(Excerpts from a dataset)

━━━━━━━━━━━━━━━━━━━━

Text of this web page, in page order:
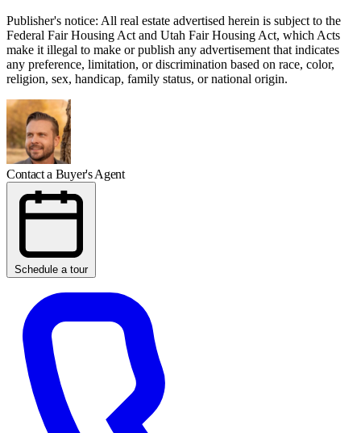
Publisher's notice: All real estate advertised herein is subject to the
Federal Fair Housing Act and Utah Fair Housing Act, which Acts
make it illegal to make or publish any advertisement that indicates
any preference, limitation, or discrimination based on race, color,
religion, sex, handicap, family status, or national origin.
Contact a Buyer's Agent
Schedule a tour
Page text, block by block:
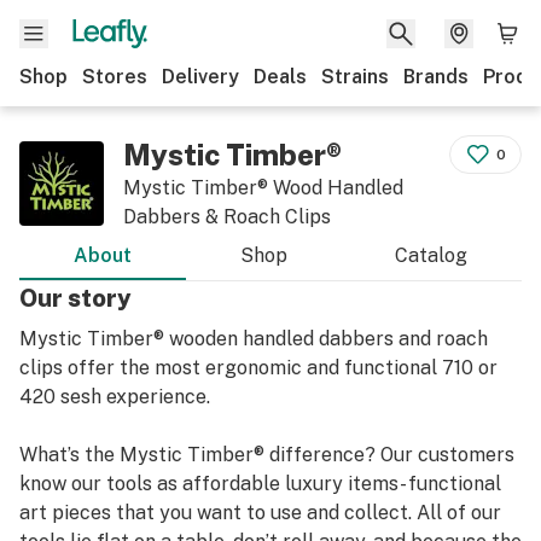
Shop Stores Delivery Deals Strains Brands
Mystic Timber®
Mystic Timber® Wood Handled
Dabbers & Roach Clips
0
About Shop Catalog
Our story
Mystic Timber® wooden handled dabbers and roach
clips offer the most ergonomic and functional 710 or
420 sesh experience.
What’s the Mystic Timber® difference? Our customers
know our tools as affordable luxury items- functional
art pieces that you want to use and collect. All of our
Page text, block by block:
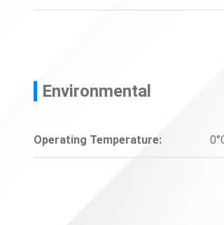
Environmental
Operating Temperature:
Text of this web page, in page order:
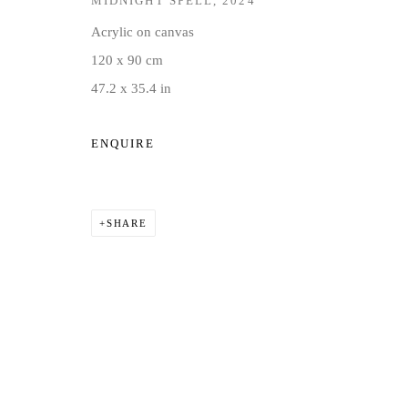
COPYRIGHT © 2026 JD MALAT GALLERY
Acrylic on canvas
120 x 90 cm
47.2 x 35.4 in
ENQUIRE
SHARE
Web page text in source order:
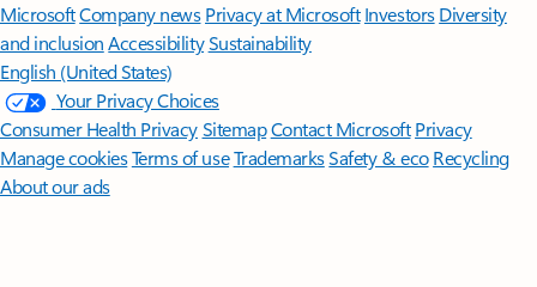
MicrosoftCompany news Privacy at Microsoft Investors Diversity
and inclusion AccessibilitySustainability
English (United States)
Your Privacy Choices
Consumer Health PrivacySitemapContact Microsoft Privacy
Manage cookiesTerms of useTrademarksSafety & eco Recycling
About our ads
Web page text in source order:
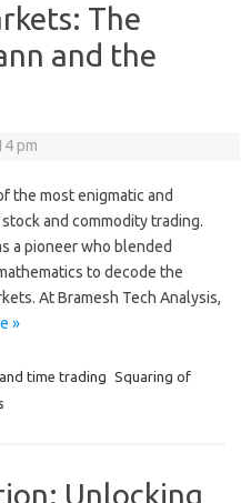
The
and the
pm
the most enigmatic and
and commodity trading.
a pioneer who blended
to decode the
At Bramesh Tech Analysis,
»
time trading Squaring of
Unlocking
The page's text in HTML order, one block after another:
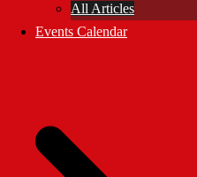
All Articles
Events Calendar
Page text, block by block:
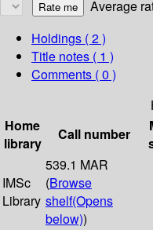
Average
Holdings ( 2 )
Title notes ( 1 )
Comments ( 0 )
Home
library
Call number
IMSc
Library
539.1 MAR
(Browse
shelf(Opens
below))
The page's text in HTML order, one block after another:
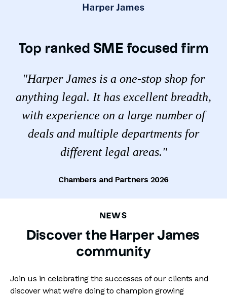
Top ranked SME focused firm
"Harper James is a one-stop shop for
anything legal. It has excellent breadth,
with experience on a large number of
deals and multiple departments for
different legal areas."
Chambers and Partners 2026
NEWS
Discover the Harper James
community
Join us in celebrating the successes of our clients and
discover what we’re doing to champion growing
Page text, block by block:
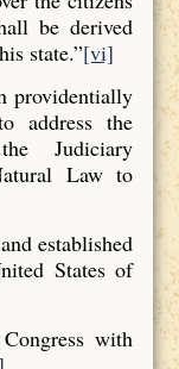
be derived
state.”[vi]
providentially
address the
Judiciary
Law to
established
States of
with
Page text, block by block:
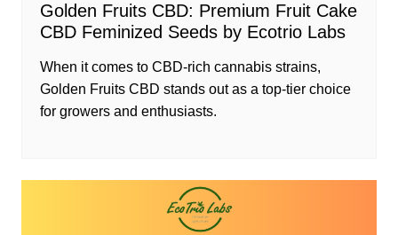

━━━━━━━━━━━━━━━━━━━━

§ What you need to do
The records above must be repeated exactly, minus their pictures.

§ Answer box
Text of this web page, in page order:
Publisher's notice: All real estate advertised herein is subject to the
Federal Fair Housing Act and Utah Fair Housing Act, which Acts
make it illegal to make or publish any advertisement that indicates
any preference, limitation, or discrimination based on race, color,
religion, sex, handicap, family status, or national origin.
Contact a Buyer's Agent
Schedule a tour
Page text, block by block:
Shop Stores Delivery Deals Strains Brands
Mystic Timber®
Mystic Timber® Wood Handled
Dabbers & Roach Clips
0
About Shop Catalog
Our story
Mystic Timber® wooden handled dabbers and roach
clips offer the most ergonomic and functional 710 or
420 sesh experience.
What’s the Mystic Timber® difference? Our customers
know our tools as affordable luxury items- functional
art pieces that you want to use and collect. All of our
Page text, block by block:
Environmental
Operating Temperature:
Text of this web page, in page order:
COPYRIGHT © 2026 JD MALAT GALLERY
Acrylic on canvas
120 x 90 cm
47.2 x 35.4 in
ENQUIRE
SHARE
Web page text in source order:
MicrosoftCompany news Privacy at Microsoft Investors Diversity
and inclusion AccessibilitySustainability
English (United States)
Your Privacy Choices
Consumer Health PrivacySitemapContact Microsoft Privacy
Manage cookiesTerms of useTrademarksSafety & eco Recycling
About our ads
Web page text in source order:
The
and the
pm
the most enigmatic and
and commodity trading.
a pioneer who blended
to decode the
At Bramesh Tech Analysis,
»
time trading Squaring of
Unlocking
The page's text in HTML order, one block after another:
All Articles
Events Calendar
Page text, block by block:
Average
Holdings ( 2 )
Title notes ( 1 )
Comments ( 0 )
Home
library
Call number
IMSc
Library
539.1 MAR
(Browse
shelf(Opens
below))
The page's text in HTML order, one block after another:
Top ranked SME focused firm
"Harper James is a one-stop shop for
anything legal. It has excellent breadth,
with experience on a large number of
deals and multiple departments for
different legal areas."
Chambers and Partners 2026
NEWS
Discover the Harper James
community
Join us in celebrating the successes of our clients and
discover what we’re doing to champion growing
Page text, block by block:
be derived
state.”[vi]
providentially
address the
Judiciary
Law to
established
States of
with
Page text, block by block:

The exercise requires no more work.